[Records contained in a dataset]
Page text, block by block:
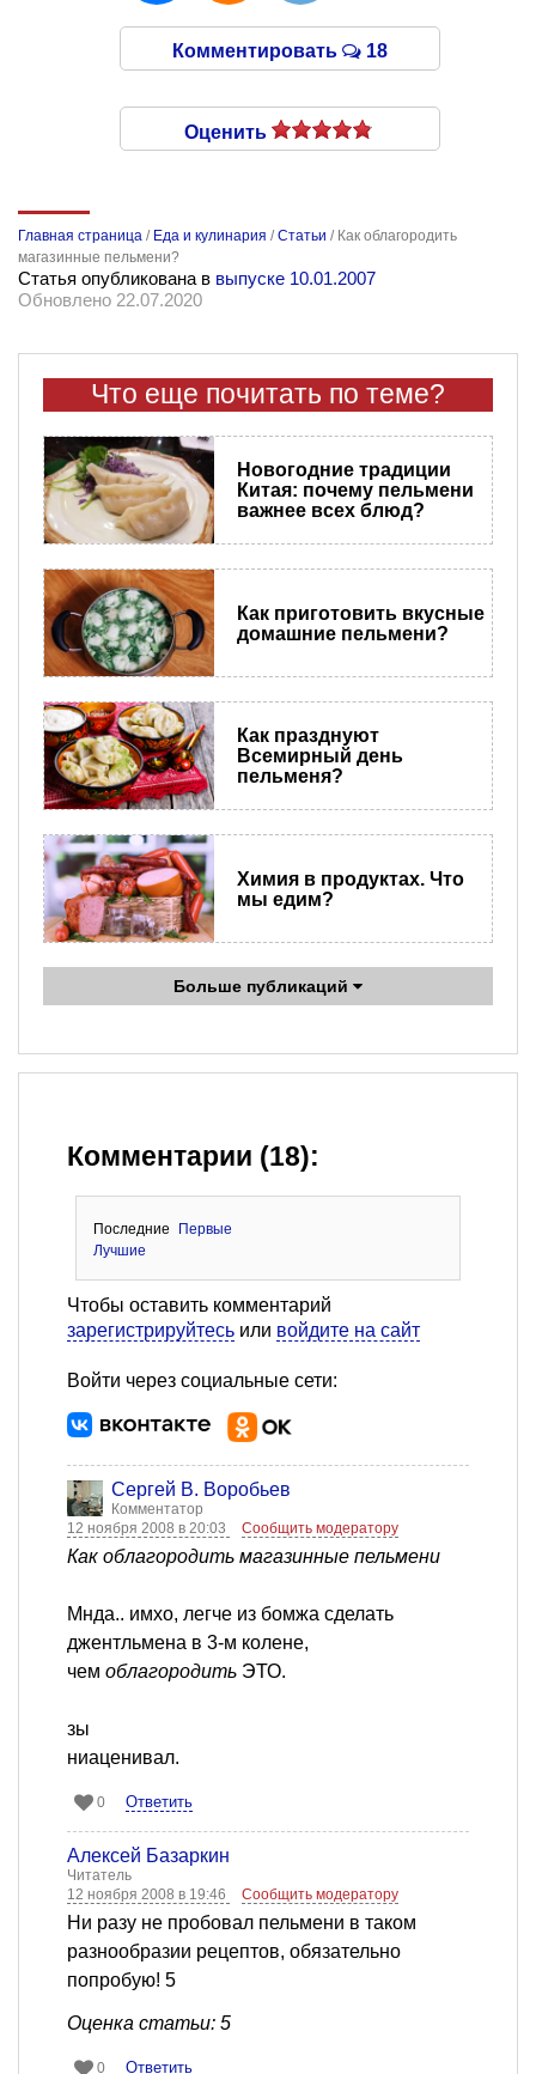
Комментировать 18
Оценить
Главная страница / Еда и кулинария /Статьи / Как облагородить
магазинные пельмени?
Статья опубликована в выпуске 10.01.2007
Обновлено 22.07.2020
Что еще почитать по теме?
Новогодние традиции
Китая: почему пельмени
важнее всех блюд?
Как приготовить вкусные
домашние пельмени?
Как празднуют
Всемирный день
пельменя?
Химия в продуктах. Что
мы едим?
Больше публикаций
Комментарии (18):
Последние
Первые
Лучшие
Чтобы оставить комментарий
зарегистрируйтесь или войдите на сайт
Войти через социальные сети:
Сергей В. Воробьев
Комментатор
12 ноября 2008 в 20:03
Сообщить модератору
Как облагородить магазинные пельмени
Мнда.. имхо, легче из бомжа сделать
джентльмена в 3-м колене,
чем облагородить ЭТО.
зы
ниаценивал.
0 Ответить
Алексей Базаркин
Читатель
12 ноября 2008 в 19:46
Сообщить модератору
Ни разу не пробовал пельмени в таком
разнообразии рецептов, обязательно
попробую! 5
Оценка статьи: 5
0 Ответить
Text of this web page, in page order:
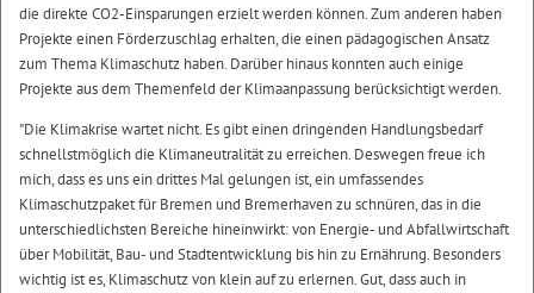
die direkte CO2-Einsparungen erzielt werden können. Zum anderen haben
Projekte einen Förderzuschlag erhalten, die einen pädagogischen Ansatz
zum Thema Klimaschutz haben. Darüber hinaus konnten auch einige
Projekte aus dem Themenfeld der Klimaanpassung berücksichtigt werden.
"Die Klimakrise wartet nicht. Es gibt einen dringenden Handlungsbedarf
schnellstmöglich die Klimaneutralität zu erreichen. Deswegen freue ich
mich, dass es uns ein drittes Mal gelungen ist, ein umfassendes
Klimaschutzpaket für Bremen und Bremerhaven zu schnüren, das in die
unterschiedlichsten Bereiche hineinwirkt: von Energie- und Abfallwirtschaft
über Mobilität, Bau- und Stadtentwicklung bis hin zu Ernährung. Besonders
wichtig ist es, Klimaschutz von klein auf zu erlernen. Gut, dass auch in
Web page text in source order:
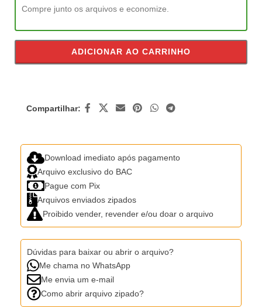
Compre junto os arquivos e economize.
ADICIONAR AO CARRINHO
Compartilhar:
Download imediato após pagamento
Arquivo exclusivo do BAC
Pague com Pix
Arquivos enviados zipados
Proibido vender, revender e/ou doar o arquivo
Dúvidas para baixar ou abrir o arquivo?
Me chama no WhatsApp
Me envia um e-mail
Como abrir arquivo zipado?
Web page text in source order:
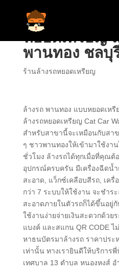
หยอดเหรียญ
พานทอง ชลบุ
ร้านล้างรถหยอดเหรียญ
ล้างรถ พานทอง แบบหยอดเห
ล้างรถหยอดเหรียญ Cat Car
สำหรับสาขานี้จะเหมือนกับสา
ๆ ชาวพานทองให้เข้ามาใช้งา
ชั่วโมง ล้างรถได้ทุกเมื่อที่คุณต้
อุปกรณ์ครบครัน มีเครื่องฉีดน้
สะอาด, แว็กซ์เคลือบสีรถ, เค
กว่า 7 ระบบให้ใช้งาน จะชำร
สะอาดภายในตัวรถก็ได้ขึ้นอยู่
ใช้งานง่ายจ่ายเงินสะดวกด้วย
แบงค์ และสแกน QR CODE ไ
หาธนบัตรมาล้างรถ ราคาประ
เท่านั้น ทางเรายินดีให้บริการ
เทศบาล 13 ตำบล หนองหงส์
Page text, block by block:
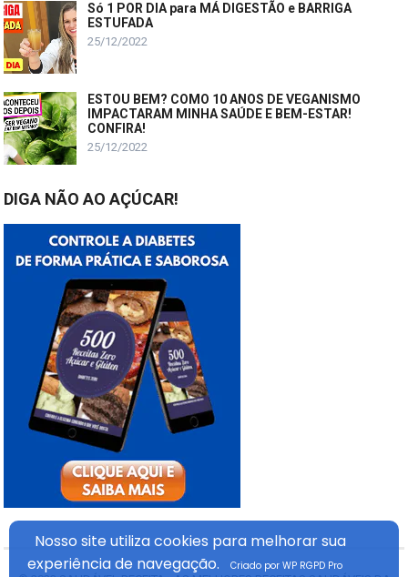
Só 1 POR DIA para MÁ DIGESTÃO e BARRIGA
ESTUFADA
25/12/2022
ESTOU BEM? COMO 10 ANOS DE VEGANISMO
IMPACTARAM MINHA SAÚDE E BEM-ESTAR!
CONFIRA!
25/12/2022
DIGA NÃO AO AÇÚCAR!
Nosso site utiliza cookies para melhorar sua
experiênciade navegação. Criado por WP RGPD Pro
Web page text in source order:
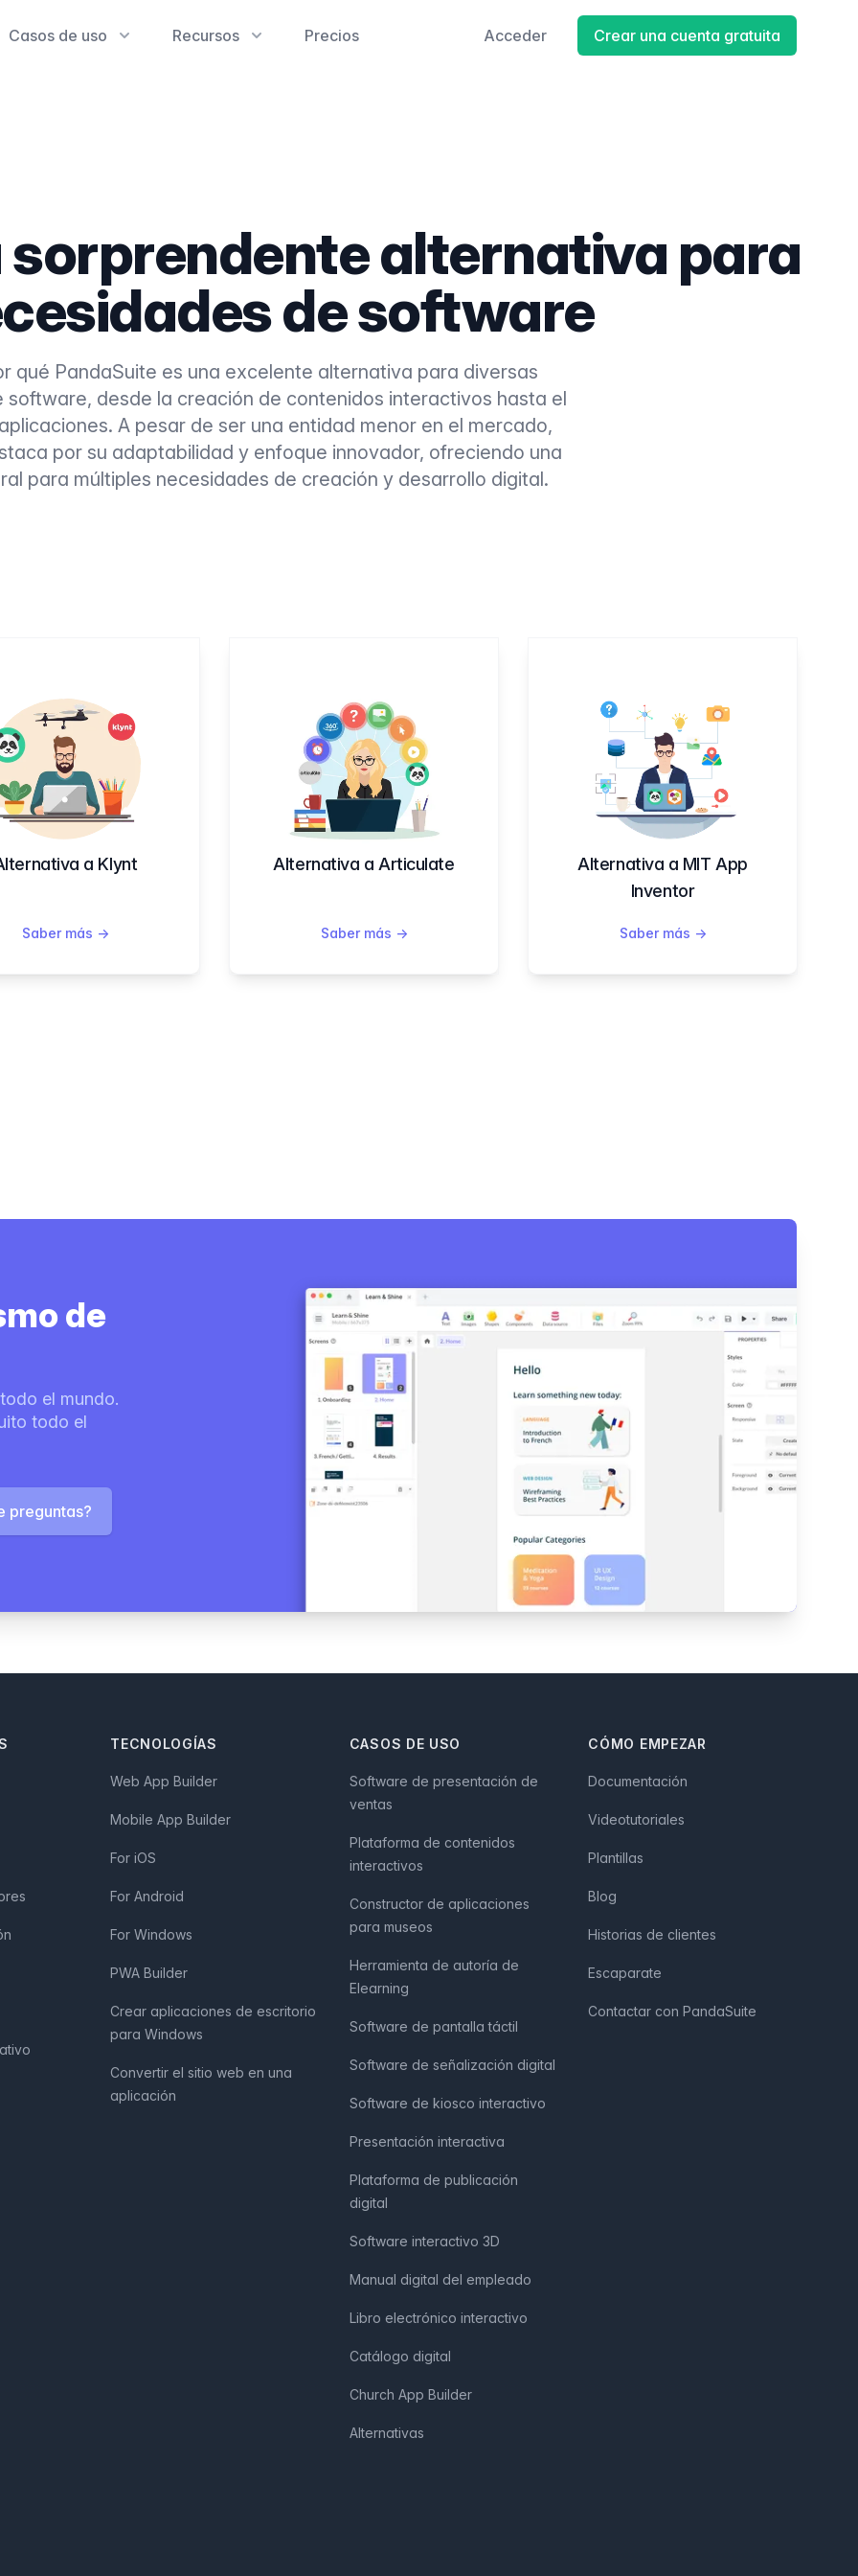
Casos de uso Recursos Precios Acceder Crear una cuenta gratuita
sorprendente alternativa para
de software
qué PandaSuite es una excelente alternativa para diversas
software, desde la creación de contenidos interactivos hasta el
A pesar de ser una entidad menor en el mercado,
por su adaptabilidad y enfoque innovador, ofreciendo una
para múltiples necesidades de creación y desarrollo digital.
a Klynt
Saber más →
Alternativa a Articulate
Saber más →
Alternativa a MIT App
Inventor
Saber más →
de
el mundo.
todo el
preguntas?
TECNOLOGÍAS
Web App Builder
Mobile App Builder
For iOS
For Android
For Windows
PWA Builder
Crear aplicaciones de escritorio
para Windows
Convertir el sitio web en una
aplicación
CASOS DE USO
Software de presentación de
ventas
Plataforma de contenidos
interactivos
Constructor de aplicaciones
para museos
Herramienta de autoría de
Elearning
Software de pantalla táctil
Software de señalización digital
Software de kiosco interactivo
Presentación interactiva
Plataforma de publicación
digital
Software interactivo 3D
Manual digital del empleado
Libro electrónico interactivo
Catálogo digital
Church App Builder
Alternativas
CÓMO EMPEZAR
Documentación
Videotutoriales
Plantillas
Blog
Historias de clientes
Escaparate
Contactar con PandaSuite
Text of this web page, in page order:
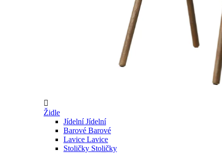

Židle
Jídelní Jídelní
Barové Barové
Lavice Lavice
Stoličky Stoličky
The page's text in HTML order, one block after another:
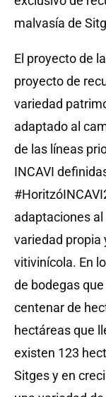
malvasía de
El proyecto de
proyecto de
variedad
adaptado al
de las líneas
INCAVI
adaptaciones
variedad propia
vitivinícola. En
de bodegas
centenar de
hectáreas que
existen 123
Sitges y en
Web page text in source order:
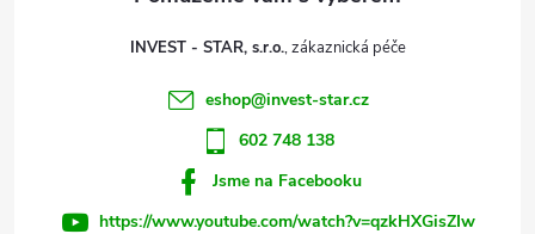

_What the task asks:_
Looking at the data above, show all lines where the word "Plataforma" occurs.

_Written answer:_
Plataforma de contenidos
Plataforma de publicación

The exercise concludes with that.